── DATA SUPPLIED ──

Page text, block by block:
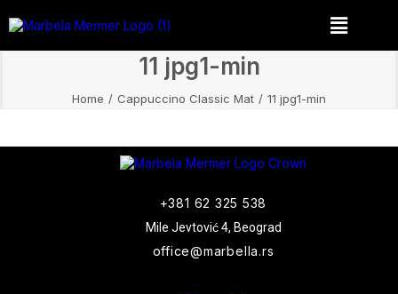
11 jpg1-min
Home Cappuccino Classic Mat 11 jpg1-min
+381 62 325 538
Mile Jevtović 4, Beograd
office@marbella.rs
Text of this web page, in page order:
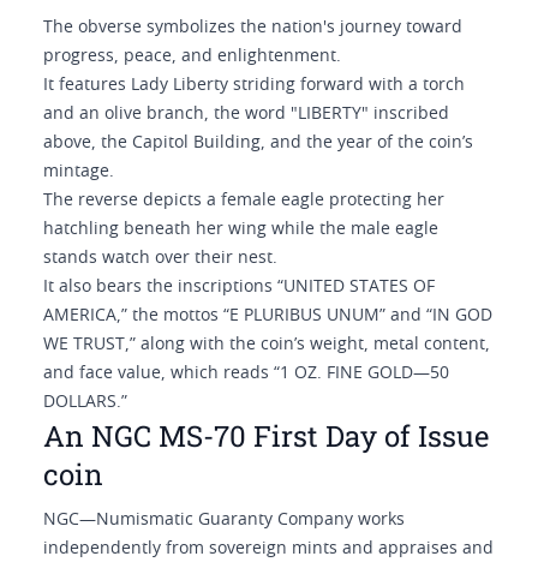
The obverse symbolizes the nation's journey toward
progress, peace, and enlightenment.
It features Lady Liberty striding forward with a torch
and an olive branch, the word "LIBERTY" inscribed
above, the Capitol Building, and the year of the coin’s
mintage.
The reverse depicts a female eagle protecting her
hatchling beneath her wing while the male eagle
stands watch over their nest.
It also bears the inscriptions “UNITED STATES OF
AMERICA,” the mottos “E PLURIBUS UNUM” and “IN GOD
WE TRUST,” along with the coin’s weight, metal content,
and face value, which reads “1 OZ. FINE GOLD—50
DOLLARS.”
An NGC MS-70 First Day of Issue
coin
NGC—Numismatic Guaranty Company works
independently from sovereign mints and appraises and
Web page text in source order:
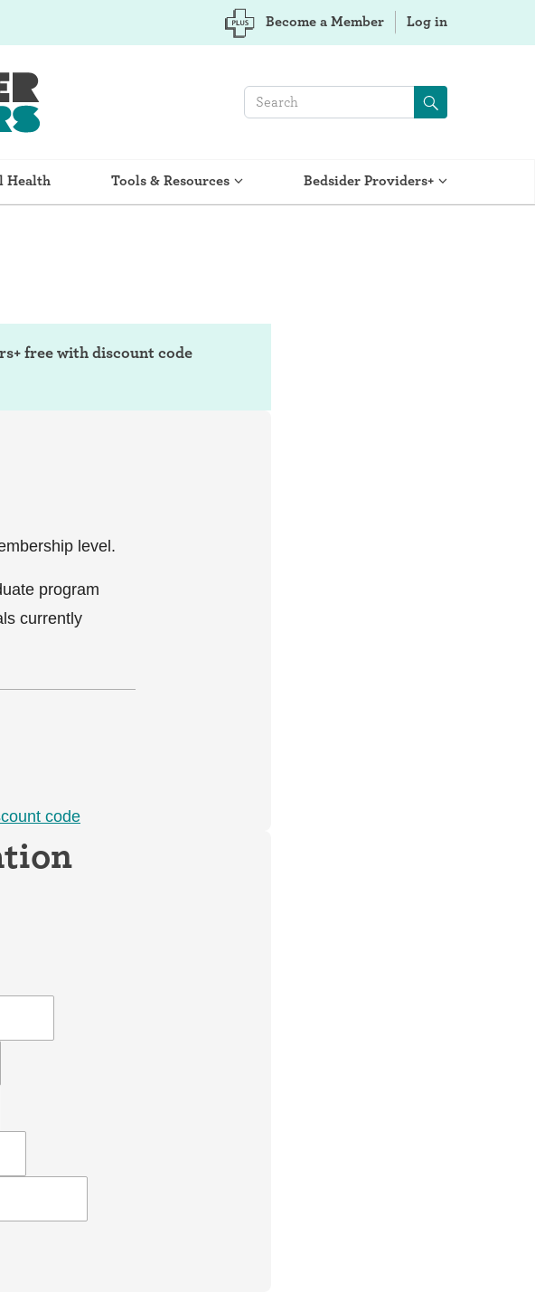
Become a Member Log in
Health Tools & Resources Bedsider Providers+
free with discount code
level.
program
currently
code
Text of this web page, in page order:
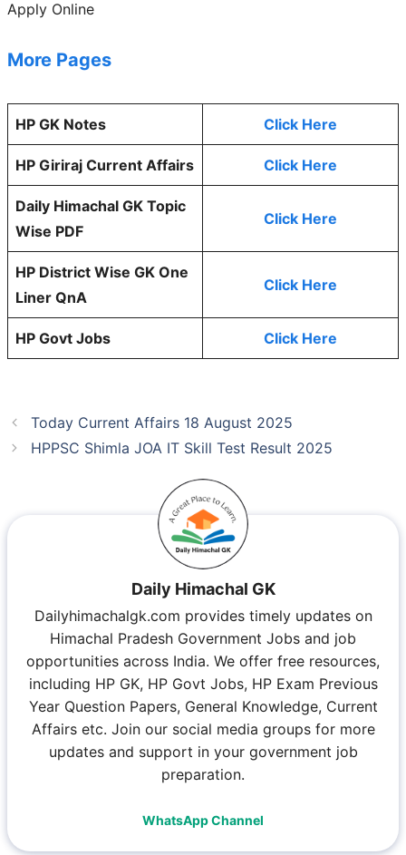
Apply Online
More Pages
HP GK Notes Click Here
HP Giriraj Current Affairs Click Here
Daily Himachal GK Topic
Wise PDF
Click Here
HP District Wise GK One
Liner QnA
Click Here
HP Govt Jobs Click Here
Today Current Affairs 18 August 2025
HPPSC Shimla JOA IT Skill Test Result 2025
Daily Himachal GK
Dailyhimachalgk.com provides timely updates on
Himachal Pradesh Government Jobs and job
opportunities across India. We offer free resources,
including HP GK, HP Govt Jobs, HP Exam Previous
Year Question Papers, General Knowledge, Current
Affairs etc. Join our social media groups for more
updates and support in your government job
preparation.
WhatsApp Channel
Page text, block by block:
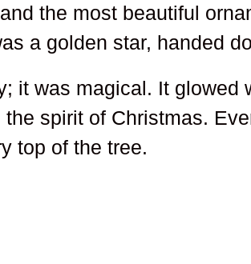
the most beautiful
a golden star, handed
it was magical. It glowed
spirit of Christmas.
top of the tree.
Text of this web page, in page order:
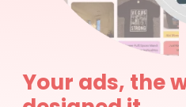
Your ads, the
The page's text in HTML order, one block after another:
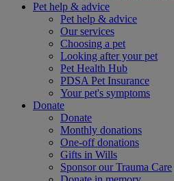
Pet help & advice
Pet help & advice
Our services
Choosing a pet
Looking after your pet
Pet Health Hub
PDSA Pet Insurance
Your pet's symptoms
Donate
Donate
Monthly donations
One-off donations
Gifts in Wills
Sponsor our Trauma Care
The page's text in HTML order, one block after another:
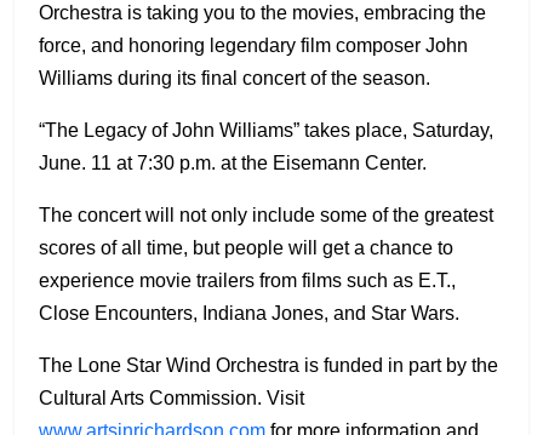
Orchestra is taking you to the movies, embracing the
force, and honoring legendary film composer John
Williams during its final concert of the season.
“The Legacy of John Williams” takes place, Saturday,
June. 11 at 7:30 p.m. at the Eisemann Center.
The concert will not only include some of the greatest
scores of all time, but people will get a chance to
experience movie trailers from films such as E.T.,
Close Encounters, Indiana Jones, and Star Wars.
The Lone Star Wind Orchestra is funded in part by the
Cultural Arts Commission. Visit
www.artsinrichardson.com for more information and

───
── DATA SUPPLIED ──

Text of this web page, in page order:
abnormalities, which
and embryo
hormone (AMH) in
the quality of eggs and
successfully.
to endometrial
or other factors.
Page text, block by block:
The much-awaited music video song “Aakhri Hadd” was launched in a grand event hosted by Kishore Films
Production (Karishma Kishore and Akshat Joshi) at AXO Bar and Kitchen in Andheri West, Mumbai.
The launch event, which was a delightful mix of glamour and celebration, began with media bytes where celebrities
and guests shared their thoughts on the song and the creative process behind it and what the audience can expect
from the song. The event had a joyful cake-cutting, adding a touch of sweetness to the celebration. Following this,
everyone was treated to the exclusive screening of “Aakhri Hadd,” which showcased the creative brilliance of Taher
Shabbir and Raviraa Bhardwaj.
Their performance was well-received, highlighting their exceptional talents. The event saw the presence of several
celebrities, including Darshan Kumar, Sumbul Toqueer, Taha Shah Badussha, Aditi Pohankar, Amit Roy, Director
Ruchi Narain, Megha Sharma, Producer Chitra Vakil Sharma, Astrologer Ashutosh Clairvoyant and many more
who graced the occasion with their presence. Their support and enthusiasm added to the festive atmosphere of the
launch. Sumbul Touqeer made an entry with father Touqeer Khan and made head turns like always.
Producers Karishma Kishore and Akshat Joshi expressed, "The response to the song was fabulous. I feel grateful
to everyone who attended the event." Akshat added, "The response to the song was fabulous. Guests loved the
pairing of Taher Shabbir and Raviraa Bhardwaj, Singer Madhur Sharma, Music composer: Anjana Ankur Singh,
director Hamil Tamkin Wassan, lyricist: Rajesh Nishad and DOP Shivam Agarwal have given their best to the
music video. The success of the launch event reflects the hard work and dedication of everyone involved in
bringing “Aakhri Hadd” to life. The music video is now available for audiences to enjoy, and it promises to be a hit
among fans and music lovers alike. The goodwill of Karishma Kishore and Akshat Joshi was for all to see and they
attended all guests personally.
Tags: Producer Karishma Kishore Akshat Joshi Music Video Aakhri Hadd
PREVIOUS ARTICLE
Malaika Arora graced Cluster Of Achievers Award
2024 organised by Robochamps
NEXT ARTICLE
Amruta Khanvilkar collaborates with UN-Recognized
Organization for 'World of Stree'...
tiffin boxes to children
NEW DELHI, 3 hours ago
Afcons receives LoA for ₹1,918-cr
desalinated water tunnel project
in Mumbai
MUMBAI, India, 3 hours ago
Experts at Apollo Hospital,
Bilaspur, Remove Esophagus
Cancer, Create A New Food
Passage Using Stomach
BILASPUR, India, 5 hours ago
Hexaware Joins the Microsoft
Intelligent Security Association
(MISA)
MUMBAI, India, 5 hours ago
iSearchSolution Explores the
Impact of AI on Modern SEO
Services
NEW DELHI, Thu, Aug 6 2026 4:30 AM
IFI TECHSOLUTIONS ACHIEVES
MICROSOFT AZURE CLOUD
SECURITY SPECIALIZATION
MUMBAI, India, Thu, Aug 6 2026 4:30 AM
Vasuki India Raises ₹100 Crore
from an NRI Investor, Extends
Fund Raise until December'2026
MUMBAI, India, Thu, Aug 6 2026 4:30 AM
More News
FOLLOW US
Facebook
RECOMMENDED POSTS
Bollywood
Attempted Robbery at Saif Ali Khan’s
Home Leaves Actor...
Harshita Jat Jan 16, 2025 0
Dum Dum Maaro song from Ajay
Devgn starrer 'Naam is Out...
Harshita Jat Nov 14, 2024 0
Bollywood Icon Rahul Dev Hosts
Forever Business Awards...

───
── DATA SUPPLIED ──

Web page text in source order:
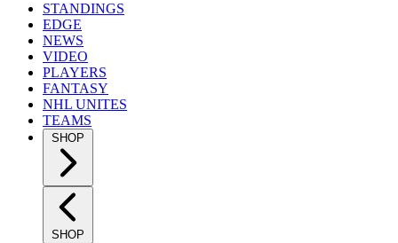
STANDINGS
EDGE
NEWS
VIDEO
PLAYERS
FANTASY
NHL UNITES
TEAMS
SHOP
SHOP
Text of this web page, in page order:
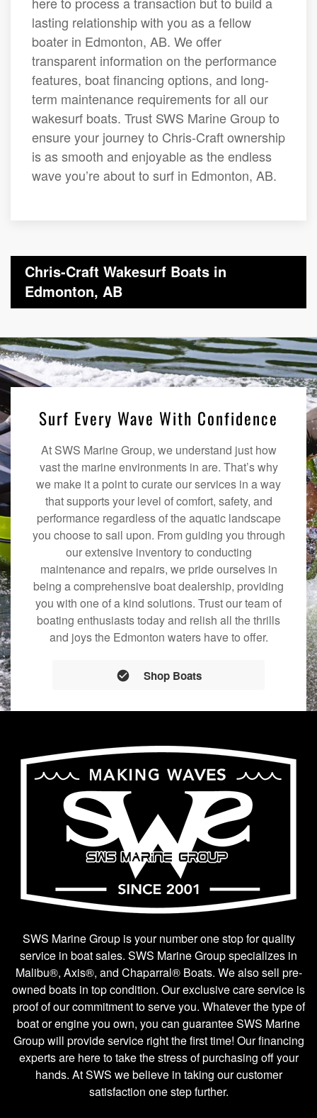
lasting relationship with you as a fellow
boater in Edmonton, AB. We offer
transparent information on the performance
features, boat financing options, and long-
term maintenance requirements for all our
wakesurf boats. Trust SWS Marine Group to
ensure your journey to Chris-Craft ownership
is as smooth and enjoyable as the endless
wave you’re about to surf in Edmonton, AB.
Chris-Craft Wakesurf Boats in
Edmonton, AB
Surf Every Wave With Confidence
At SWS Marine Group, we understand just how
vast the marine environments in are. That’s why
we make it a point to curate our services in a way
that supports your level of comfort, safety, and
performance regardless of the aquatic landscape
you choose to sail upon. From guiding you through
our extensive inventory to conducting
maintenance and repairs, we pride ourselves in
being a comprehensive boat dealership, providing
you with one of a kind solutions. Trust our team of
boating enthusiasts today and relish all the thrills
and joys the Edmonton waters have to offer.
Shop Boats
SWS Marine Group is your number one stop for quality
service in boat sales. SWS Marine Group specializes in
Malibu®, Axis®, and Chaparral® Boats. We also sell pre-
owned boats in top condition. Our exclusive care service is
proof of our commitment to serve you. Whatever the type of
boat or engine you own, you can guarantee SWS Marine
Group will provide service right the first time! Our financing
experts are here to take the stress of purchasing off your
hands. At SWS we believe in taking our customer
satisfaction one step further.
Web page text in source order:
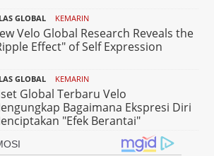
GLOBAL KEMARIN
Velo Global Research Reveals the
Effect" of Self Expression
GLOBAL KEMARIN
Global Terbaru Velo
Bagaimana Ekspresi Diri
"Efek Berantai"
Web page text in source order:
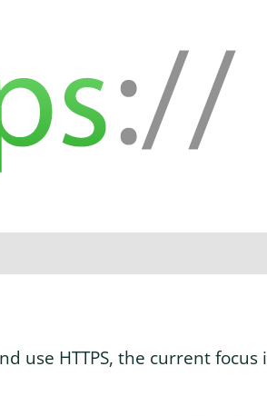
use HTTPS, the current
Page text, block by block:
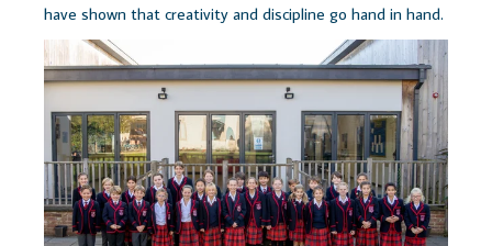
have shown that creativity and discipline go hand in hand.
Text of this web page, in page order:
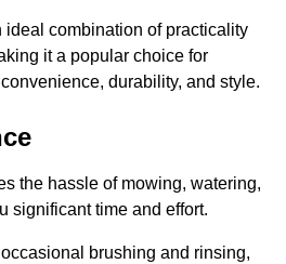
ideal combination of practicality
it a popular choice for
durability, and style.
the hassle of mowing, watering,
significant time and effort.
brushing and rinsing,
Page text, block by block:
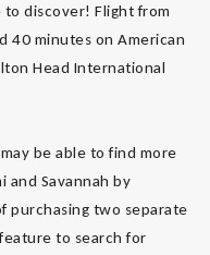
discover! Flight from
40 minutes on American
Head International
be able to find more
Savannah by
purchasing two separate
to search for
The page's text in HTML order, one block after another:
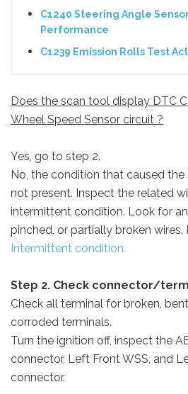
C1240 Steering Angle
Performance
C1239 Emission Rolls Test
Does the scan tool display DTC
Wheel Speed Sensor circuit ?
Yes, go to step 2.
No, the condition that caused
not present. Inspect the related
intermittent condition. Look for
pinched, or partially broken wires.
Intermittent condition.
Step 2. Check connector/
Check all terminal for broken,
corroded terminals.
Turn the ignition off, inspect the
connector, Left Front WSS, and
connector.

───

* EXERCISE PROMPT *
Beginning with the line above that has "it a popular choice for" and going on through the line that has "not present. Inspect the related", retype every line exactly and add nothing else; drop the pictures.

* PROBLEM SOLUTION *
it a popular choice for
durability, and style.
the hassle of mowing, watering,
significant time and effort.
brushing and rinsing,
Page text, block by block:
discover! Flight from
40 minutes on American
Head International
be able to find more
Savannah by
purchasing two separate
to search for
The page's text in HTML order, one block after another:
C1240 Steering Angle
Performance
C1239 Emission Rolls Test
Does the scan tool display DTC
Wheel Speed Sensor circuit ?
Yes, go to step 2.
No, the condition that caused
not present. Inspect the related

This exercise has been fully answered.